→ **Task input**
☆ ☆ ☆ ☆ ☆

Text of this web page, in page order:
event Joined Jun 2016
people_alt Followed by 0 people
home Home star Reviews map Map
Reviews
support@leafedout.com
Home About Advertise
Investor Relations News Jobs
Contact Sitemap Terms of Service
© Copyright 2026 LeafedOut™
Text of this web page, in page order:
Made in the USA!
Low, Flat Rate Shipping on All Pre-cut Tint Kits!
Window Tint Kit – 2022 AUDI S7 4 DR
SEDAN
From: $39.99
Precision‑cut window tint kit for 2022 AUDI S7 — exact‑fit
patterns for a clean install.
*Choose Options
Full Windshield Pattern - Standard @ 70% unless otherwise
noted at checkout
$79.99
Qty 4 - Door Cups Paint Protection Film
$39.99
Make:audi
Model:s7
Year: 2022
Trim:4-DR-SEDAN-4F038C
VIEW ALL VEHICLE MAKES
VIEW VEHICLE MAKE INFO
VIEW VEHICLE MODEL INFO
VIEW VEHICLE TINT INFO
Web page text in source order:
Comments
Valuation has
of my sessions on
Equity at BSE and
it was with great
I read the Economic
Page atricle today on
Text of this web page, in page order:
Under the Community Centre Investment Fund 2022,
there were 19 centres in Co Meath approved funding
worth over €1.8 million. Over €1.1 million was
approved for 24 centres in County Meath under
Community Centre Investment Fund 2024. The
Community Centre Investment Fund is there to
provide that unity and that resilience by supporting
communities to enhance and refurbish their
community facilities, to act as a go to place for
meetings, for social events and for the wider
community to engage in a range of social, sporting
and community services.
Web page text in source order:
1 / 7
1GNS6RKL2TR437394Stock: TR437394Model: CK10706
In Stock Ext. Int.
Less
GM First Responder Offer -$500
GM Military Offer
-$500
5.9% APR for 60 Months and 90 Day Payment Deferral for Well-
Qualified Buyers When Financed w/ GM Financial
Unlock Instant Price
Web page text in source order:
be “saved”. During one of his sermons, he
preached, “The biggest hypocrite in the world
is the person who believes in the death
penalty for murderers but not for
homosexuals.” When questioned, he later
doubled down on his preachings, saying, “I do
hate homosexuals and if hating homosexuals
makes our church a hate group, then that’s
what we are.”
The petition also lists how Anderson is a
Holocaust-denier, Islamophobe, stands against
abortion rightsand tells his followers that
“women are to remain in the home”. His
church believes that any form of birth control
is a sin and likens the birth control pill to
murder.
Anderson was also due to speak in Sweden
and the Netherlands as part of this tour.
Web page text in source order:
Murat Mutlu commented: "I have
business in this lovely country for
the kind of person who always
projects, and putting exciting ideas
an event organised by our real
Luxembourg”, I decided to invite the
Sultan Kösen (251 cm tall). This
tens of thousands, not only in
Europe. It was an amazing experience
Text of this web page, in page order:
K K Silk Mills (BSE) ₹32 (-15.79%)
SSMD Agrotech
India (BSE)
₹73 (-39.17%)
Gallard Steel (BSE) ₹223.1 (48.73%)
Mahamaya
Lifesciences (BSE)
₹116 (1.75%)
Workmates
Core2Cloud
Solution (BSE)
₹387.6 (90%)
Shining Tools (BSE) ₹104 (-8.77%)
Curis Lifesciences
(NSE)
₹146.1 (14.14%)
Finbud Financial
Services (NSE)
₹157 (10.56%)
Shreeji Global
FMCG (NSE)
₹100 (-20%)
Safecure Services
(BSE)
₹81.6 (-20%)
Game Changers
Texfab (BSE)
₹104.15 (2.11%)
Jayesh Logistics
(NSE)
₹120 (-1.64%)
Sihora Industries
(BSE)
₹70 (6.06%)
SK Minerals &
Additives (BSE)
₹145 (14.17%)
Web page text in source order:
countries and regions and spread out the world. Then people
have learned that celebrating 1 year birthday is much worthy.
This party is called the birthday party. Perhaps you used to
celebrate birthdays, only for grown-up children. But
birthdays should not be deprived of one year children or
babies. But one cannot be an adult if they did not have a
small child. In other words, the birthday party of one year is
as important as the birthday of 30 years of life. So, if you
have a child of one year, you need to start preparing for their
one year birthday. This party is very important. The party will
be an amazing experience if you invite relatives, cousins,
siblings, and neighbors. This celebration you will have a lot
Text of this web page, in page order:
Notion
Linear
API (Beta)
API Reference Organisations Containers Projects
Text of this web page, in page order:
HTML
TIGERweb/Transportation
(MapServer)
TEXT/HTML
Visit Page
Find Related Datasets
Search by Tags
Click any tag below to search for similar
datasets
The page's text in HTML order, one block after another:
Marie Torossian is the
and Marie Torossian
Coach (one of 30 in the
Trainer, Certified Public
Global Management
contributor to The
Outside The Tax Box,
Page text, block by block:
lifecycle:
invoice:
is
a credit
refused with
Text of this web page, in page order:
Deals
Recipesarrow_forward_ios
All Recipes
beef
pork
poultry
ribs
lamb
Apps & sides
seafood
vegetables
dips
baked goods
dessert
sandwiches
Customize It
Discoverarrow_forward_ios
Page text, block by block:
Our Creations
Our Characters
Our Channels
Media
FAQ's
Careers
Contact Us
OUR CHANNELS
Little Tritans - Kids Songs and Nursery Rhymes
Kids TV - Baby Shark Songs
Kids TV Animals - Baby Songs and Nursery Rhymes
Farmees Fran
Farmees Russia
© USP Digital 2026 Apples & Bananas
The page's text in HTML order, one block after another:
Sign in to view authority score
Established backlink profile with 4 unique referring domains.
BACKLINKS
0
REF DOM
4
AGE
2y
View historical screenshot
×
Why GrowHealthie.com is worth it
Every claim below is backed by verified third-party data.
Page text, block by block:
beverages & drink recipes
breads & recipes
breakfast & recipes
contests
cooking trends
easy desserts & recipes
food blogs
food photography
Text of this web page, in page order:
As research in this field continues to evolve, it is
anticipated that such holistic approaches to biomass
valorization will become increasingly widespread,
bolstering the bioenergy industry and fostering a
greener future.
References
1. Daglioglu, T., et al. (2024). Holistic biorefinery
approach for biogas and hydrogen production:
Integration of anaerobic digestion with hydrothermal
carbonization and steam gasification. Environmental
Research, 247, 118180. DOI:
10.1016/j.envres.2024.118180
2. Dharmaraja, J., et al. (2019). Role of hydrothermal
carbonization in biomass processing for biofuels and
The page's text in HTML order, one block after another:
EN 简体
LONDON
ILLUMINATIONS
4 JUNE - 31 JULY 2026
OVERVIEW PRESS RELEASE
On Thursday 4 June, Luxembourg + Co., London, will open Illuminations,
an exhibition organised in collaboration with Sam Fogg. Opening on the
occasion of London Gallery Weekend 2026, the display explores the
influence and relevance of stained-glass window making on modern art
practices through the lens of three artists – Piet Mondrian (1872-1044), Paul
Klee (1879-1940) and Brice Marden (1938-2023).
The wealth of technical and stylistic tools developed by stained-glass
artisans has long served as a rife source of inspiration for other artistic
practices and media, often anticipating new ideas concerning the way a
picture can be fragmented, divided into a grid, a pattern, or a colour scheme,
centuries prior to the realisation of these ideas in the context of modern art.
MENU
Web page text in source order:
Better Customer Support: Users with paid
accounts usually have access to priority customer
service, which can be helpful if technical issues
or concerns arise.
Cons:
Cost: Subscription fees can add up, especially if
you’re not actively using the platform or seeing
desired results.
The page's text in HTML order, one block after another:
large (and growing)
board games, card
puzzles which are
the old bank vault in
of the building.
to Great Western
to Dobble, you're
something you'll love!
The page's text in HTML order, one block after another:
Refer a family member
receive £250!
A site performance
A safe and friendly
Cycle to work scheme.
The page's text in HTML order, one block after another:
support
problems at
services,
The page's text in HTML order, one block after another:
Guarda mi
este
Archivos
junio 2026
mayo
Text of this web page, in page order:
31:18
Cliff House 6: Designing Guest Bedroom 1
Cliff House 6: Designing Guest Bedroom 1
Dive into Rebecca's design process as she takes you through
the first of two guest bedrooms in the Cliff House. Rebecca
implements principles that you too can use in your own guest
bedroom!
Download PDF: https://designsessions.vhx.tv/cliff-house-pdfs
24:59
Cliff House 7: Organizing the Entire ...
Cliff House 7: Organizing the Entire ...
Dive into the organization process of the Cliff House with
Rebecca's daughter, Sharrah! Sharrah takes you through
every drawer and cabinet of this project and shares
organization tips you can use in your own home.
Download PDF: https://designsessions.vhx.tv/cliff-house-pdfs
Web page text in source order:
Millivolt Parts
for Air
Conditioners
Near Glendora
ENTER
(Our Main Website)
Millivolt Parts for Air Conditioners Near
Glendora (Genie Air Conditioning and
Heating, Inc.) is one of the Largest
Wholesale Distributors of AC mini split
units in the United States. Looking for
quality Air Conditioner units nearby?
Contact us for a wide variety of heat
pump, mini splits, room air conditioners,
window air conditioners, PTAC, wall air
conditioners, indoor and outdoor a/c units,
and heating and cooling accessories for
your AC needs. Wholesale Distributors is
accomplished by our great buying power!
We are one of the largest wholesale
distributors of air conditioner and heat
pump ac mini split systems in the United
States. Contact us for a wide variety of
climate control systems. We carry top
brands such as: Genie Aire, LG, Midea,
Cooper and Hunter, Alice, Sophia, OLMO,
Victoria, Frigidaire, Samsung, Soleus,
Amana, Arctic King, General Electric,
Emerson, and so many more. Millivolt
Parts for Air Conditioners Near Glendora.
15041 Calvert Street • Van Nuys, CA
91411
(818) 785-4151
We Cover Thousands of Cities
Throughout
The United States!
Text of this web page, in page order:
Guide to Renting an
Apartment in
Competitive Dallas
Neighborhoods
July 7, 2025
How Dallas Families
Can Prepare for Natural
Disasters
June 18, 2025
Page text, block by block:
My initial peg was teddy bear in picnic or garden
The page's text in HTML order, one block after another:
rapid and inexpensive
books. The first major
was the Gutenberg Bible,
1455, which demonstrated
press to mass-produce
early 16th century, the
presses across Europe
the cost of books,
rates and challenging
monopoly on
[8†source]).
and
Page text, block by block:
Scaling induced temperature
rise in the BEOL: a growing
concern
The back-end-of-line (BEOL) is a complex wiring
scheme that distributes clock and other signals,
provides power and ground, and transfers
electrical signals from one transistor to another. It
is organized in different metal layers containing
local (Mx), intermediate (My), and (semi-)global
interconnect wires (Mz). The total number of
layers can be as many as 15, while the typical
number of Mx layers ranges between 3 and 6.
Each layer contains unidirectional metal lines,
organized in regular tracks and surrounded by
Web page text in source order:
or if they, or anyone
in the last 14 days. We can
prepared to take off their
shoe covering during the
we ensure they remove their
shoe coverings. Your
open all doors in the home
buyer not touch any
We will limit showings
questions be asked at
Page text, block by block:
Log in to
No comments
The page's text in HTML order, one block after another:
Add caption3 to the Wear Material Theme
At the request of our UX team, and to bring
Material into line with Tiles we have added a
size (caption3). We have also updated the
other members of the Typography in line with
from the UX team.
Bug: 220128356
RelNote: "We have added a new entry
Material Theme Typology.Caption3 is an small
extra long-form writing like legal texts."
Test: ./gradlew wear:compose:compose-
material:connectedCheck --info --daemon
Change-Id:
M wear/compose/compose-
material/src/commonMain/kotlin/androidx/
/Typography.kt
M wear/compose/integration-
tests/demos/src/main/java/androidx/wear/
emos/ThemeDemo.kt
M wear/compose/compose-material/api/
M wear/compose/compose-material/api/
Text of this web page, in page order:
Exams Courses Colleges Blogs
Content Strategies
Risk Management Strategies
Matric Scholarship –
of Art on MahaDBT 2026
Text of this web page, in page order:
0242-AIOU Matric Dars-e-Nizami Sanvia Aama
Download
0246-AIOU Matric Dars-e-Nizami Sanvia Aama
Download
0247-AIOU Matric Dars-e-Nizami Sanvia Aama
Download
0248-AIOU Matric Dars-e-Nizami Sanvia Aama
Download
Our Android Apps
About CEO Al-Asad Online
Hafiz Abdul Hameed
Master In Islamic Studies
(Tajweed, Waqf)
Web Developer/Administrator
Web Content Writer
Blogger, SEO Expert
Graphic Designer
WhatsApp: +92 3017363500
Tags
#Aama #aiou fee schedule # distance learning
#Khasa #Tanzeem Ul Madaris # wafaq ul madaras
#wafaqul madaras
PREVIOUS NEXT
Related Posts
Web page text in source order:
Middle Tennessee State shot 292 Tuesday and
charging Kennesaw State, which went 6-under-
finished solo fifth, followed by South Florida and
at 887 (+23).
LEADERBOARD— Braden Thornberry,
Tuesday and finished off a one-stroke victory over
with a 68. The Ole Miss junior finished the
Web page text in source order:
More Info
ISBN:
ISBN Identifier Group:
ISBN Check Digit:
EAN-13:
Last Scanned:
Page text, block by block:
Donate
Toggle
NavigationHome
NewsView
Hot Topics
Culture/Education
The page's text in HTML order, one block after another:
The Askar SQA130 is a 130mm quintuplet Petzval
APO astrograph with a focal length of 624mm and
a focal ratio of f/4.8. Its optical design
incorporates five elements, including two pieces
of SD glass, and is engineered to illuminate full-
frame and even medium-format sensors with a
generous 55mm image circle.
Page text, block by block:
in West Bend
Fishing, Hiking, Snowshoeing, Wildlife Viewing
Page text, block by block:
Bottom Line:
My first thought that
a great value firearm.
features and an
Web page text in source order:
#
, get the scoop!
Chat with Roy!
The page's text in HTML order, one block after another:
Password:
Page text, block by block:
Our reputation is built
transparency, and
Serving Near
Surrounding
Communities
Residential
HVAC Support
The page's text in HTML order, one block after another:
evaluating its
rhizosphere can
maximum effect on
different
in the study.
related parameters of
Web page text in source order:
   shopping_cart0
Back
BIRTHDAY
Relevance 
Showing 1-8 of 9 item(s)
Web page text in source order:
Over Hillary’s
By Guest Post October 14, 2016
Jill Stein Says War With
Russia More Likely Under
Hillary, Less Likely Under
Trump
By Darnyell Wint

☆ ☆ ☆ ☆ ☆

→ **Work order**
Give back exactly the lines above starting at the line where "have learned that" appears and ending at the line where "refused with" appears, both included, with no other lines.

→ **Exercise solution**
have learned that celebrating 1 year birthday is much worthy.
This party is called the birthday party. Perhaps you used to
celebrate birthdays, only for grown-up children. But
birthdays should not be deprived of one year children or
babies. But one cannot be an adult if they did not have a
small child. In other words, the birthday party of one year is
as important as the birthday of 30 years of life. So, if you
have a child of one year, you need to start preparing for their
one year birthday. This party is very important. The party will
be an amazing experience if you invite relatives, cousins,
siblings, and neighbors. This celebration you will have a lot
Text of this web page, in page order:
Notion
Linear
API (Beta)
API Reference Organisations Containers Projects
Text of this web page, in page order:
HTML
TIGERweb/Transportation
(MapServer)
TEXT/HTML
Visit Page
Find Related Datasets
Search by Tags
Click any tag below to search for similar
datasets
The page's text in HTML order, one block after another:
Marie Torossian is the
and Marie Torossian
Coach (one of 30 in the
Trainer, Certified Public
Global Management
contributor to The
Outside The Tax Box,
Page text, block by block:
lifecycle:
invoice:
is
a credit
refused with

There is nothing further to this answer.